Effect of the sample mounting geometry on the grain size of single-crystalline transition-metal dichalcogenide monolayers grown by chemical vapor deposition

In this presentation, it is reported that the local pressure near the surface of the substrate plays a significant role affecting the single crystal grain size of two-dimensional (2D) transition-metal dichalcogenide MX$_{\mathrm{2}}$ (M$=$Mo, W; X$=$S, Se) monolayers in addition to other regular growth parameters such as growth chamber pressure, temperature, and gas flow rates etc during the chemical vapor deposition growth.

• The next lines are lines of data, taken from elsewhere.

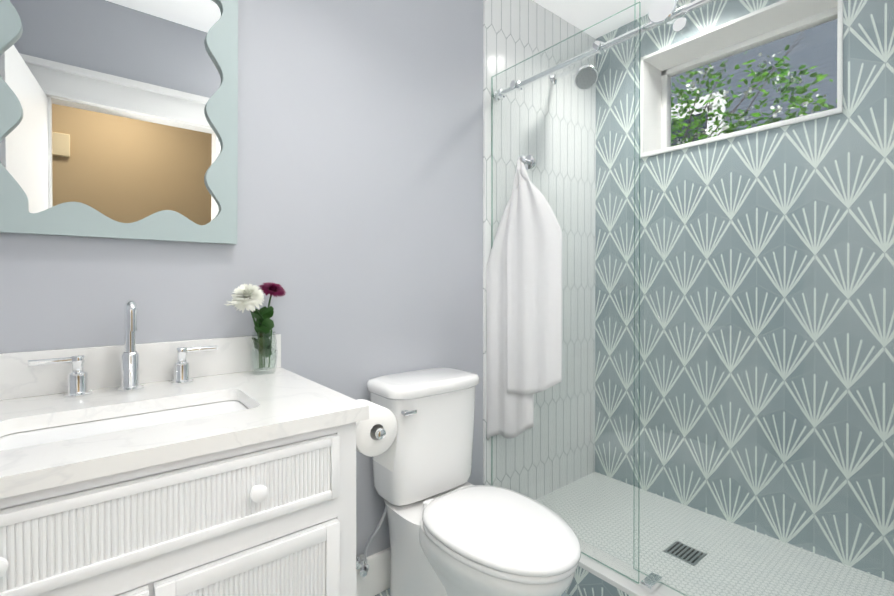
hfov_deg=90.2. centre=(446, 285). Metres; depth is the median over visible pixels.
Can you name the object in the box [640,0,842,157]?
window
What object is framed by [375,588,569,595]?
floor
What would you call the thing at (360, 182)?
wall
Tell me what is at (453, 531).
toilet
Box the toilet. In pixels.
[356,367,580,595]
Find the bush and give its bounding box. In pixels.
[671,31,836,146]
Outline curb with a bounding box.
[565,538,688,595]
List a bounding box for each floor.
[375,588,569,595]
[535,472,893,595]
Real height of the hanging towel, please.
1.239 m
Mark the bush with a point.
(810, 99)
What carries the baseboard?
attached to the wall at (360, 182)
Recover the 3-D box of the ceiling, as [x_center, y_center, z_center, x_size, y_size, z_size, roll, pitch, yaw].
[0.341,-1.468,0.078,4.560,0.100,3.495,0,0,-39]
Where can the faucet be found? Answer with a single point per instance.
(77, 378)
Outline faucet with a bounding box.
[28,300,217,397]
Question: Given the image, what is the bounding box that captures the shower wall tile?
[483,0,595,499]
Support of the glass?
on the curb
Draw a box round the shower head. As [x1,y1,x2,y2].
[549,64,597,89]
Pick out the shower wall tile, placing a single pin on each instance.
(515, 32)
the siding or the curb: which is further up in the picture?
the siding
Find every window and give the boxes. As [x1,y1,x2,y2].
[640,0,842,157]
[671,90,725,145]
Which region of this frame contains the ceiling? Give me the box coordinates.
[533,0,652,38]
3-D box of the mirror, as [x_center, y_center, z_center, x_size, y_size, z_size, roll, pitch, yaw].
[-0.855,-0.526,1.176,0.556,0.803,0.030,0,1,-39]
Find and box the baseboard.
[356,547,389,595]
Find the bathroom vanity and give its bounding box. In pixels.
[0,282,397,595]
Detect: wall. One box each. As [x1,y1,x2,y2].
[0,0,482,556]
[595,0,893,581]
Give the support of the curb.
on the floor at (386, 592)
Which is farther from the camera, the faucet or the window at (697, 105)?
the window at (697, 105)
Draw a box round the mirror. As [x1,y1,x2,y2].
[0,0,237,243]
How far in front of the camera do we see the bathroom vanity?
0.87 m
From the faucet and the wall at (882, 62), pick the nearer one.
the faucet
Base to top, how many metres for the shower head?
0.162 m
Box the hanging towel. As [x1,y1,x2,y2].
[486,157,561,439]
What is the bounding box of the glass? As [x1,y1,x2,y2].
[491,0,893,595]
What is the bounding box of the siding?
[671,19,836,133]

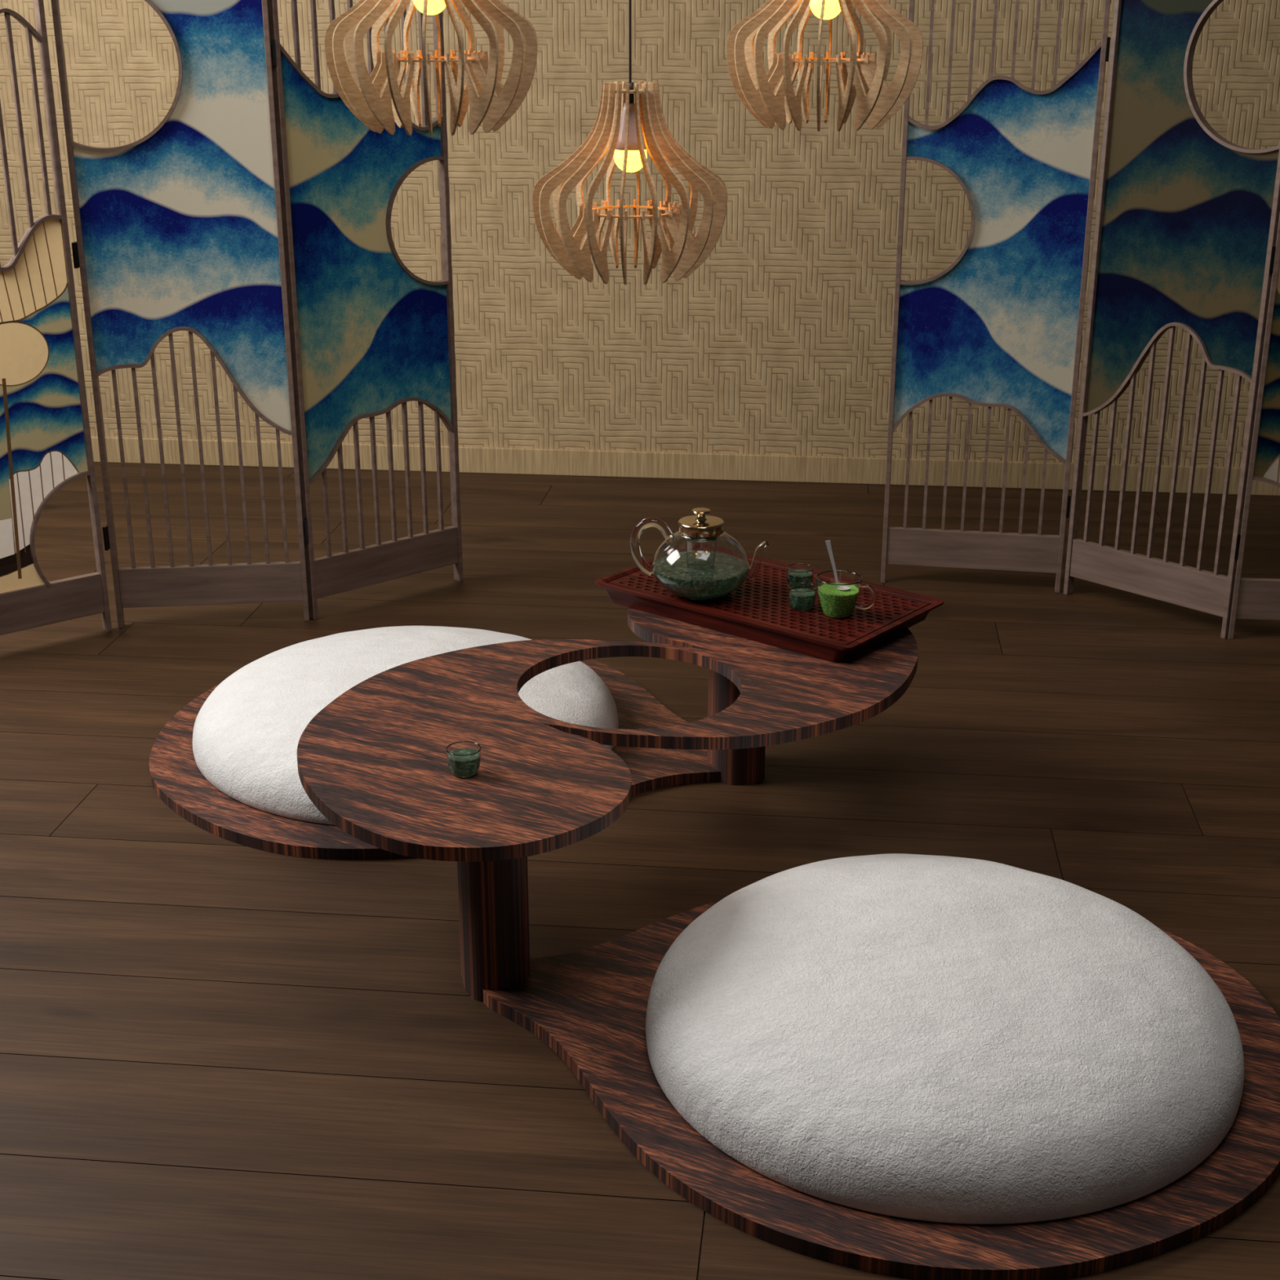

Different sample mounting geometries (such as substrate facing up, facing down, sandwiching) and vapor trapping techniques (such as vapor trapping tube) to introduce qualitatively various local pressure have been employed in the growth to systematically study this effect. The grain size, optical, and electrical properties of 2D MX$_{\mathrm{2}}$ monolayer samples grown at different local pressures are compared. It is observed that the enhanced local pressure facilitates larger single crystal grain size and higher quality of the 2D MX$_{\mathrm{2}}$ monolayers. The size of the single-crystalline MX$_{\mathrm{2}}$ monolayers achieved by this method were comparable to the literature reported largest size.